■ **DATA IN THIS EXERCISE**
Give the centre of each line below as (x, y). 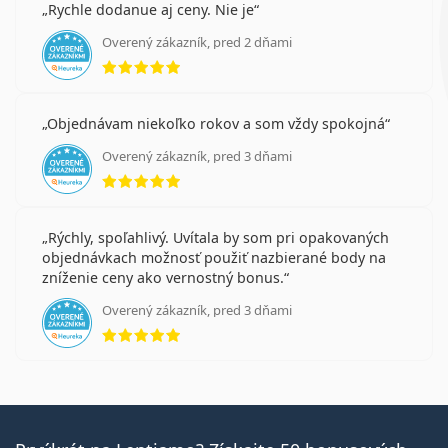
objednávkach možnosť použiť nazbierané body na (214, 258)
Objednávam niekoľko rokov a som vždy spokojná (216, 124)
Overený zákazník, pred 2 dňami (197, 42)
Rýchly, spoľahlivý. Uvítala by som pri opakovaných (218, 238)
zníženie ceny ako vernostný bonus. (163, 278)
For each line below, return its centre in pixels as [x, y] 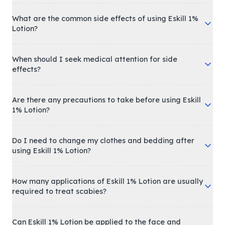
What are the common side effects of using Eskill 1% [105, 19]
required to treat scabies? [59, 192]
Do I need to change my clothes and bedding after [103, 141]
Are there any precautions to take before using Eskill [106, 100]
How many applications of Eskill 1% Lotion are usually [107, 182]
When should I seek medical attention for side [95, 60]
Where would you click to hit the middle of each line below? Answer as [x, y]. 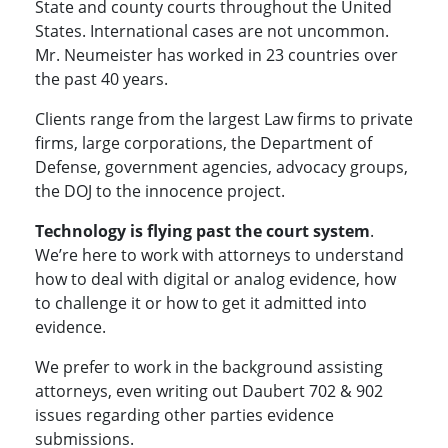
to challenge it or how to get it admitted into [201, 303]
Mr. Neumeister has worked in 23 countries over [216, 55]
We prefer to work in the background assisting [209, 367]
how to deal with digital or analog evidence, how [215, 279]
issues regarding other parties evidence [184, 415]
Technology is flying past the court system [202, 231]
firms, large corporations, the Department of [203, 143]
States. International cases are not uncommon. [212, 31]
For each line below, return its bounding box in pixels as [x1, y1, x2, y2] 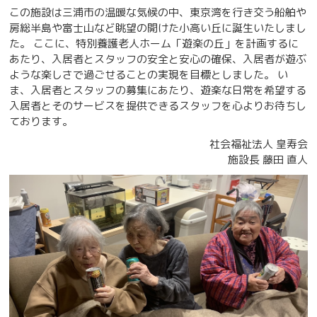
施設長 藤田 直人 [227, 151, 308, 167]
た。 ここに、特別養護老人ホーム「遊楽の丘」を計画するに [9, 35, 299, 51]
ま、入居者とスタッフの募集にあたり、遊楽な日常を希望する [9, 82, 307, 98]
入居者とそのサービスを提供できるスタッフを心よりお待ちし [9, 98, 307, 113]
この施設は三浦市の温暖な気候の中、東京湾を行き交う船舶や [9, 4, 307, 20]
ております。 [9, 113, 74, 129]
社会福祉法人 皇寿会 [209, 136, 308, 151]
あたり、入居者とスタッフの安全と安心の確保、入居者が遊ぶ [9, 51, 307, 67]
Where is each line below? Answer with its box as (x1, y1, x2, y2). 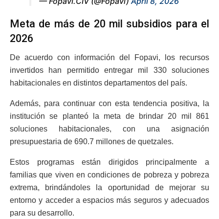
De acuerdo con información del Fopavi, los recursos (10, 53, 209, 62)
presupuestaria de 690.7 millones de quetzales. (10, 137, 174, 146)
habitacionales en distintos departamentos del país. (10, 78, 187, 87)
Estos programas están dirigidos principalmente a (10, 157, 209, 166)
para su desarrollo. (10, 208, 74, 217)
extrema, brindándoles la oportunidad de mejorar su (10, 183, 209, 192)
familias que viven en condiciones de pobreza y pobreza (10, 170, 209, 179)
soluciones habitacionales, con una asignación (10, 124, 209, 133)
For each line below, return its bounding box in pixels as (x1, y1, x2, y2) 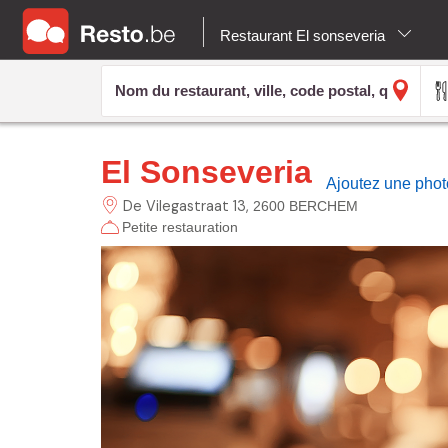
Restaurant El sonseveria (220, 27, 389, 44)
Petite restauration (121, 218, 238, 235)
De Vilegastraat (122, 196, 229, 215)
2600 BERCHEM (252, 197, 358, 214)
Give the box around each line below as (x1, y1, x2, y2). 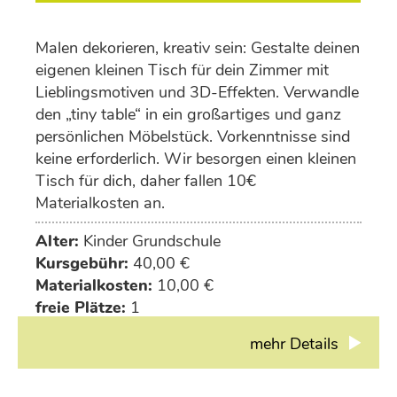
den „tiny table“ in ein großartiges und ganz (35, 104, 342, 126)
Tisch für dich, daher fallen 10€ (35, 170, 257, 192)
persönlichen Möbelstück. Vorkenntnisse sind (35, 126, 351, 148)
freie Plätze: (35, 297, 127, 319)
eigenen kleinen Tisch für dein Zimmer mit (35, 59, 330, 82)
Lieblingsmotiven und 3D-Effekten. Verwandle (35, 82, 360, 104)
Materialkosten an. (35, 192, 170, 214)
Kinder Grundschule (79, 230, 222, 253)
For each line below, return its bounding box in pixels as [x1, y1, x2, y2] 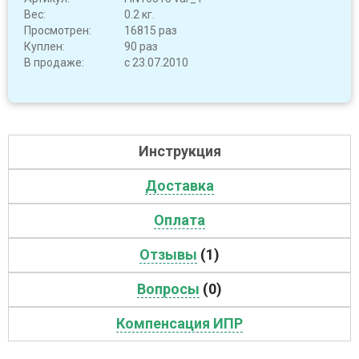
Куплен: [24, 40, 65, 53]
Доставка [145, 177, 214, 194]
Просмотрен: [24, 24, 91, 37]
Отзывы [139, 246, 197, 263]
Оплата [154, 212, 205, 228]
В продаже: [24, 56, 84, 69]
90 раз [124, 40, 158, 53]
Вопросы [137, 280, 200, 297]
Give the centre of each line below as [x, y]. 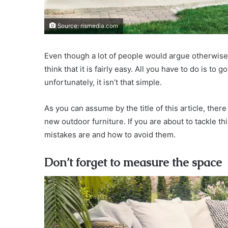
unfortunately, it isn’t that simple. [103, 82]
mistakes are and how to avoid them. [110, 134]
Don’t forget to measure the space [133, 162]
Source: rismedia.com [87, 26]
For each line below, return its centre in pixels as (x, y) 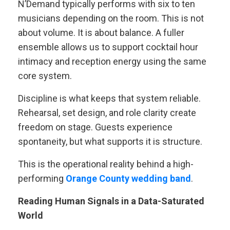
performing (42, 178)
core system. (45, 76)
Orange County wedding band (128, 178)
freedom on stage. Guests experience (95, 127)
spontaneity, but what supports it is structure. (110, 141)
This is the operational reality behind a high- (106, 164)
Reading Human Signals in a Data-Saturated (111, 201)
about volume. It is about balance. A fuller (101, 33)
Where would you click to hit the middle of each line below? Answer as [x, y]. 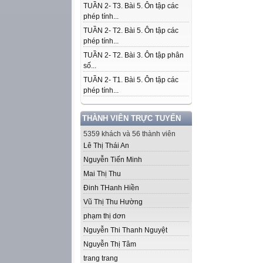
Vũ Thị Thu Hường [113, 202]
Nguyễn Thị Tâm [110, 244]
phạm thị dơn [104, 216]
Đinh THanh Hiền [111, 188]
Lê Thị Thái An [106, 146]
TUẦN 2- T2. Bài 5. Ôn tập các [131, 31]
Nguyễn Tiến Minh [113, 160]
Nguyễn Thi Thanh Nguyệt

■ **WHAT YOU ARE ASKED TO DO**
Look through the entries and copy every line in which the string "using" appears.

■ **SOLUTION FOR THIS TASK**
What are the common side effects of using Eskill 1% [105, 19]
Are there any precautions to take before using Eskill [106, 100]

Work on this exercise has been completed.